Tanio już było. Zespoły F1 na sprzedaż za 1 mld dolarów?

Nie tak dawno zdarzało się, że upadające zespoły F1 można było nabyć za 1 dolara, przejmując przy tym ich zobowiązania finansowe. Te czasy już minęły. Formuła 1 kwitnie, a to przekłada się na wartość ekip. Wkrótce osiągną one niebotyczny poziom.

Łukasz Kuczera
Łukasz Kuczera
Robert Kubica Materiały prasowe / Alfa Romeo Racing ORLEN / Na zdjęciu: Robert Kubica
Od kilku tygodni Formuła 1 żyje możliwą sprzedażą Saubera, czyli firmy odpowiedzialnej za ekipę Alfy Romeo. Mówiło się, że transakcja opiewać będzie na kwotę ok. 350 mln dolarów i tyle na zakup szwajcarskiego zespołu przygotował Michael Andretti. Amerykanin w ostatnich dniach miał usłyszeć, że ma przygotować dodatkowe 250 mln dolarów gwarancji bankowych. Ta kwota ma zabezpieczać budżet zespołu F1 w kolejnych latach.
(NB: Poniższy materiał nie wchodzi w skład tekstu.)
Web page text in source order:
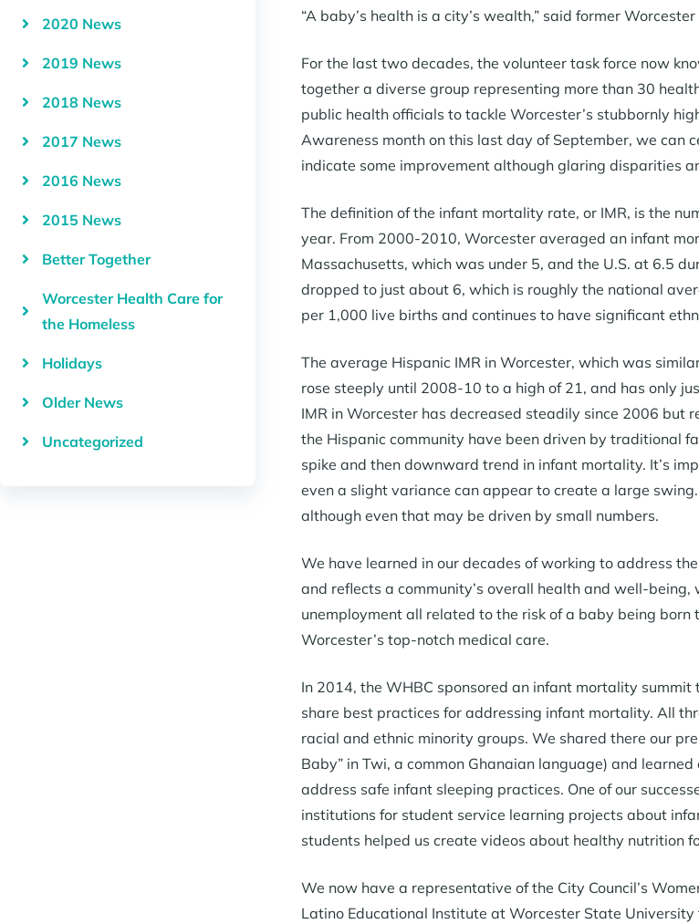
2020 News
2019 News
2018 News
2017 News
2016 News
2015 News
Better Together
Worcester Health Care for
the Homeless
Holidays
Older News
Uncategorized
“A baby’s health is a city’s wealth,” said former
For the last two decades, the volunteer task force now
together a diverse group representing more than 30
public health officials to tackle Worcester’s stubbornly
Awareness month on this last day of September, we
indicate some improvement although glaring disparities
The definition of the infant mortality rate, or IMR, is the
year. From 2000-2010, Worcester averaged an infant
Massachusetts, which was under 5, and the U.S. at 6.5
dropped to just about 6, which is roughly the national
per 1,000 live births and continues to have significant
The average Hispanic IMR in Worcester, which was
rose steeply until 2008-10 to a high of 21, and has only
IMR in Worcester has decreased steadily since 2006
the Hispanic community have been driven by traditional
spike and then downward trend in infant mortality. It’s
even a slight variance can appear to create a large
although even that may be driven by small numbers.
We have learned in our decades of working to address
and reflects a community’s overall health and well-
unemployment all related to the risk of a baby being
Worcester’s top-notch medical care.
In 2014, the WHBC sponsored an infant mortality
share best practices for addressing infant mortality. All
racial and ethnic minority groups. We shared there our
Baby” in Twi, a common Ghanaian language) and
address safe infant sleeping practices. One of our
institutions for student service learning projects about
students helped us create videos about healthy nutrition
We now have a representative of the City Council’s
Latino Educational Institute at Worcester State
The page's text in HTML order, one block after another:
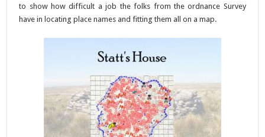
to show how difficult a job the folks from the ordnance Survey
have in locating place names and fitting them all on a map.

600 mln dolarów za zespół, w którym rezerwowym jest Robert Kubica? To niebotyczna cena, jeśli spojrzymy na to, że nie tak dawno upadające Force India można było nabyć za ok. 100 mln dolarów. Na nieco wyższą kwotę opiewało przejęcie Williamsa przez fundusz Dorilton Capital.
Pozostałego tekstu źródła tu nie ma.